Canada is built on a foundation of those being better off subsidizing those who aren't.

More like tax the rich to barely help fund the poor.

It is sad to see the old poor = lazy idea rear its ugly head.
Seriously. Retirement is so much more important than what most people spend their money on. If people can afford what I see most people buy, they can afford to fund a retirement. For everyone who can't possibly self fund I bet I can show you a hundred that will spend a friday at a flames game crushing $8 beers all night.

That's my short answer.

My long answer is that sometimes things that are not nice, are true. Just the way it is. But when faced with awkward things like dealing with things that are true, but not nice, Canada will alway side with nice. People need comfy retirements so lets just fund them any way we can, don't ask questions about if they could fund it themselves, just fork over the money. Cause hey, 1%. Not only the average person but most people are irresponsible with money to a degree, but its ok but there is always the top percent to fund all these problems.
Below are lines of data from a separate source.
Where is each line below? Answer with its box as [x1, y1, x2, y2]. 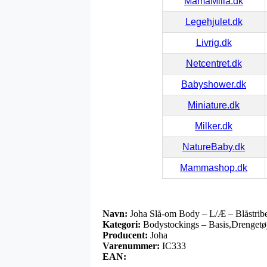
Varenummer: [103, 240, 160, 251]
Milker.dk [195, 120, 232, 131]
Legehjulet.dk [185, 16, 243, 27]
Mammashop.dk [180, 162, 247, 173]
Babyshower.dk [181, 79, 246, 89]
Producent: [103, 229, 148, 240]
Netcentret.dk [185, 58, 242, 69]
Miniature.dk [188, 100, 240, 110]
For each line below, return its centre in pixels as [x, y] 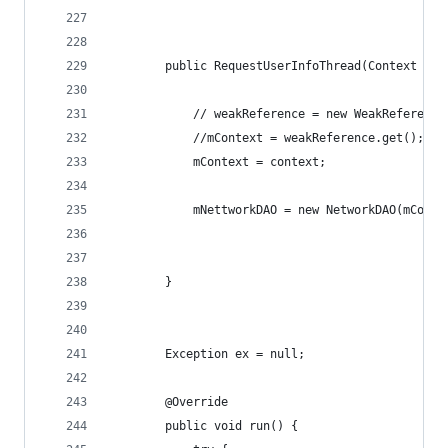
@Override [168, 402]
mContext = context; [217, 162]
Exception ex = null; [207, 354]
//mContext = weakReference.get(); [266, 138]
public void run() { [203, 426]
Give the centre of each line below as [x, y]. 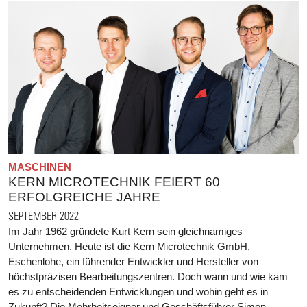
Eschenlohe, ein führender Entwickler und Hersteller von [133, 261]
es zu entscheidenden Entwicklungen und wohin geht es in [138, 291]
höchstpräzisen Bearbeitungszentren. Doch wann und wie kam [148, 276]
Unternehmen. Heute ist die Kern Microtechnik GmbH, [129, 246]
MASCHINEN [40, 167]
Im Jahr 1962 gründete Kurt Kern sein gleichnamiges [125, 231]
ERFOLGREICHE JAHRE [84, 197]
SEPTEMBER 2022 [44, 215]
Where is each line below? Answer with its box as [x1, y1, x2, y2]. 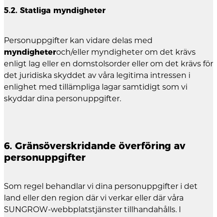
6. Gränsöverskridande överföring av [4, 140, 186, 152]
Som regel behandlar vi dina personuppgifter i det [4, 181, 198, 191]
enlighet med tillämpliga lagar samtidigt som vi [4, 82, 187, 92]
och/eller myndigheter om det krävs [56, 47, 196, 57]
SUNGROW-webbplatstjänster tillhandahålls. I [4, 204, 181, 214]
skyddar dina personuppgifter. [4, 93, 121, 103]
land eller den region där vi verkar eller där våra [4, 193, 184, 202]
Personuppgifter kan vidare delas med [4, 35, 153, 45]
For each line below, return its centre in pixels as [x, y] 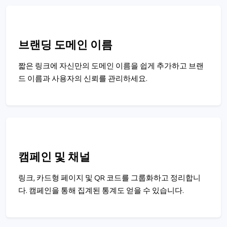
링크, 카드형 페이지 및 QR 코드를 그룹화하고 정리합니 [109, 178]
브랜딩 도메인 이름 [65, 45]
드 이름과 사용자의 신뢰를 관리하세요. [83, 79]
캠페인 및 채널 [54, 157]
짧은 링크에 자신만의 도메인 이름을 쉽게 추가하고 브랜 [111, 66]
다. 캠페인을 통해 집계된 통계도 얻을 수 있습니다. [101, 191]
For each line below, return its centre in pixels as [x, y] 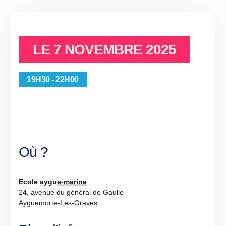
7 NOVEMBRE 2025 [115, 49]
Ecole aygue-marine [53, 182]
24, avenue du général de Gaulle [71, 192]
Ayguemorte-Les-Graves [58, 203]
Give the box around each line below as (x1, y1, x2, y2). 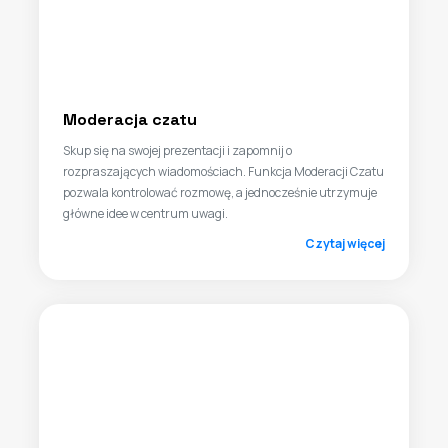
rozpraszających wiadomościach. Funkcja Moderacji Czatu (63, 163, 384, 180)
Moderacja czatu (63, 109, 197, 130)
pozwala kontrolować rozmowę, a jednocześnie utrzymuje (63, 184, 377, 201)
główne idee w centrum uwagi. (63, 205, 228, 222)
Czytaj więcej (305, 235, 385, 252)
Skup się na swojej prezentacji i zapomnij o (63, 142, 292, 159)
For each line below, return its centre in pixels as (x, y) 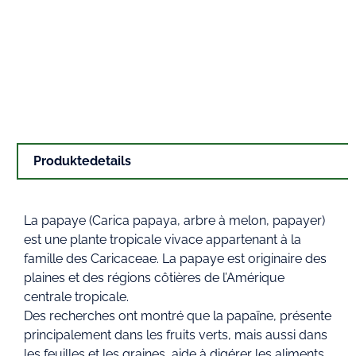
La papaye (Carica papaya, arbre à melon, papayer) (174, 221)
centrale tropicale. (76, 297)
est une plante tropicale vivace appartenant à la (163, 240)
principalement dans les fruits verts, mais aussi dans (176, 335)
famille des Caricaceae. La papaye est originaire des (175, 259)
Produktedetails (83, 161)
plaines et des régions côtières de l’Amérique (154, 278)
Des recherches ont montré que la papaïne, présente (178, 316)
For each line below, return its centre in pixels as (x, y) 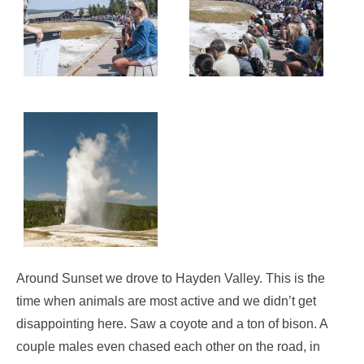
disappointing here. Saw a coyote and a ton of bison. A (172, 323)
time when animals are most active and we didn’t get (166, 301)
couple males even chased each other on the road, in (168, 346)
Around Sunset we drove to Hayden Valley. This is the (171, 278)
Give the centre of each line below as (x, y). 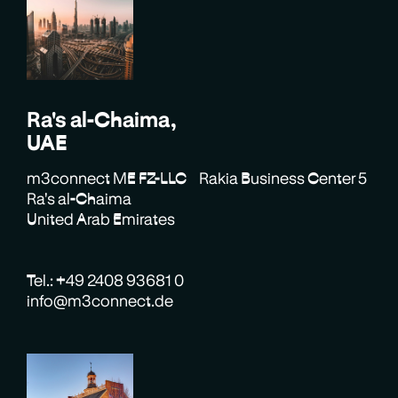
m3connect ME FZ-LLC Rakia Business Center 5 (197, 177)
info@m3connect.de (100, 300)
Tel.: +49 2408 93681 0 (106, 279)
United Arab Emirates (101, 218)
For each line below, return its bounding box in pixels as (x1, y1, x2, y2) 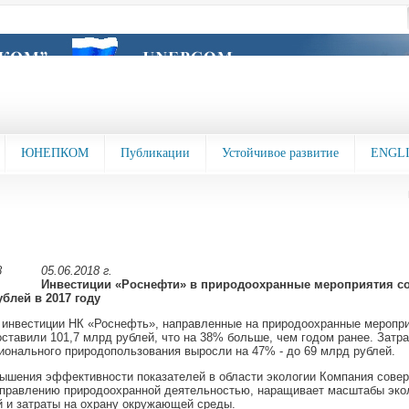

The bigger problem is this, few, and a shrinking amount of Canadians ask or care who is funding all this stuff. Canada has the wealth that it has because it gravy trained over overpriced resources, for a generation. Other than selling what its lucky to have under it, it really doesn't bring much to the table. Banks are rich, but only because they don't really have to compete, regulations are such that you are forced to accept who you deal with, at their uncompeditive prices. Same with cable, cellular and many other industry that seem to be doing well. You won't find too many people with global experience who are wow'd by Canada's creative, value creating work force. A part of the country tends to work hard sure, but not many people know how to create something from nothing. Just bring, Oil, Gas, Gold, Grain etc to market. the next generation likely doesn't have that luxury, but nobody cares. In fact they create a more unsustainable structure by piling on more costs, taxes and vote in governments at all levels that offer to give them something for nothing.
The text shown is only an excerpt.